What you will do. Please reproduce the entries below exactly from the line holding "looking at their" through the last line, both included, and omit any pictures.

Supplied records.
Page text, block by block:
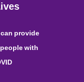
provide
with
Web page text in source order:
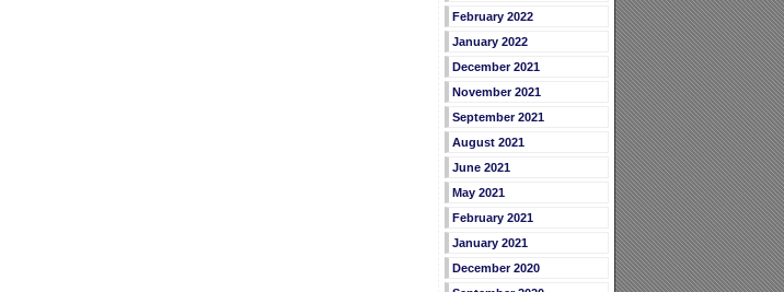
February 2022
January 2022
December 2021
November 2021
September 2021
August 2021
June 2021
May 2021
February 2021
January 2021
December 2020
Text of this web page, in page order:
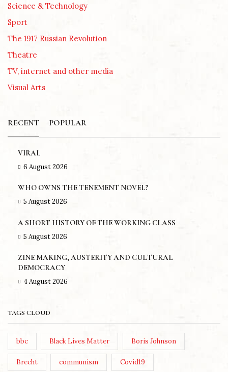
Science & Technology
Sport
The 1917 Russian Revolution
Theatre
TV, internet and other media
Visual Arts
RECENT POPULAR
VIRAL
6 August 2026
WHO OWNS THE TENEMENT NOVEL?
5 August 2026
A SHORT HISTORY OF THE WORKING CLASS
5 August 2026
ZINE MAKING, AUSTERITY AND CULTURAL
DEMOCRACY
4 August 2026
TAGS CLOUD
bbc Black Lives Matter Boris Johnson
Brecht communism Covid19
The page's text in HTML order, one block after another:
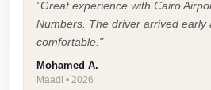
"Great experience with Cairo
Numbers. The driver arrived early
comfortable."
Mohamed A.
Maadi • 2026
Settlement
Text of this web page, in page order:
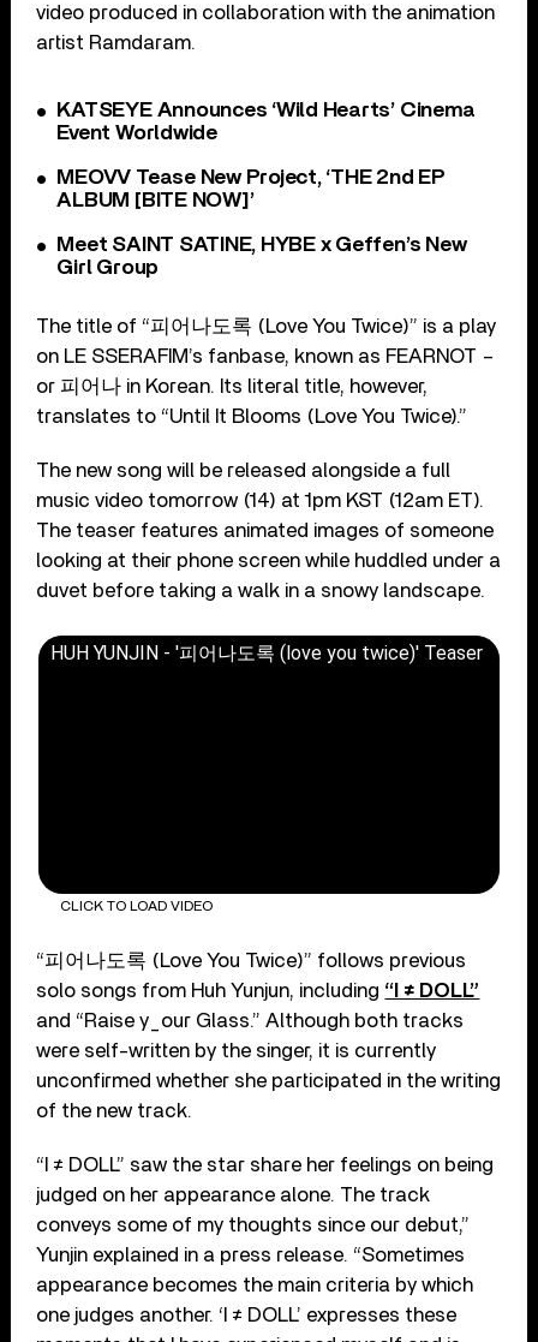
video produced in collaboration with the animation
artist Ramdaram.
KATSEYE Announces ‘Wild Hearts’ Cinema
Event Worldwide
MEOVV Tease New Project, ‘THE 2nd EP
ALBUM [BITE NOW]’
Meet SAINT SATINE, HYBE x Geffen’s New
Girl Group
The title of “피어나도록 (Love You Twice)” is a play
on LE SSERAFIM’s fanbase, known as FEARNOT –
or 피어나 in Korean. Its literal title, however,
translates to “Until It Blooms (Love You Twice).”
The new song will be released alongside a full
music video tomorrow (14) at 1pm KST (12am ET).
The teaser features animated images of someone
looking at their phone screen while huddled under a
duvet before taking a walk in a snowy landscape.
HUH YUNJIN - '피어나도록 (love you twice)' Teaser
CLICK TO LOAD VIDEO
“피어나도록 (Love You Twice)” follows previous
solo songs from Huh Yunjun, including “I ≠ DOLL”
and “Raise y_our Glass.” Although both tracks
were self-written by the singer, it is currently
unconfirmed whether she participated in the writing
of the new track.
“I ≠ DOLL” saw the star share her feelings on being
judged on her appearance alone. The track
conveys some of my thoughts since our debut,”
Yunjin explained in a press release. “Sometimes
appearance becomes the main criteria by which
one judges another. ‘I ≠ DOLL’ expresses these
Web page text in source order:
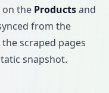
on the Productsand
from the
scraped pages
snapshot.
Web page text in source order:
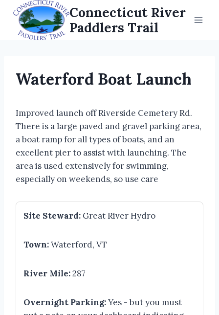
content
Connecticut River
Paddlers Trail
Waterford Boat Launch
Improved launch off Riverside Cemetery Rd.
There is a large paved and gravel parking area,
a boat ramp for all types of boats, and an
excellent pier to assist with launching. The
area is used extensively for swimming,
especially on weekends, so use care
Site Steward: Great River Hydro
Town:Waterford, VT
River Mile:287
Overnight Parking:Yes - but you must
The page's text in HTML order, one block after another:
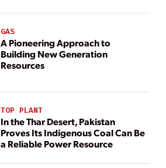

Task answer.
looking at their phone screen while huddled under a
duvet before taking a walk in a snowy landscape.
HUH YUNJIN - '피어나도록 (love you twice)' Teaser
CLICK TO LOAD VIDEO
“피어나도록 (Love You Twice)” follows previous
solo songs from Huh Yunjun, including “I ≠ DOLL”
and “Raise y_our Glass.” Although both tracks
were self-written by the singer, it is currently
unconfirmed whether she participated in the writing
of the new track.
“I ≠ DOLL” saw the star share her feelings on being
judged on her appearance alone. The track
conveys some of my thoughts since our debut,”
Yunjin explained in a press release. “Sometimes
appearance becomes the main criteria by which
one judges another. ‘I ≠ DOLL’ expresses these
Web page text in source order:
on the Productsand
from the
scraped pages
snapshot.
Web page text in source order:
content
Connecticut River
Paddlers Trail
Waterford Boat Launch
Improved launch off Riverside Cemetery Rd.
There is a large paved and gravel parking area,
a boat ramp for all types of boats, and an
excellent pier to assist with launching. The
area is used extensively for swimming,
especially on weekends, so use care
Site Steward: Great River Hydro
Town:Waterford, VT
River Mile:287
Overnight Parking:Yes - but you must
The page's text in HTML order, one block after another:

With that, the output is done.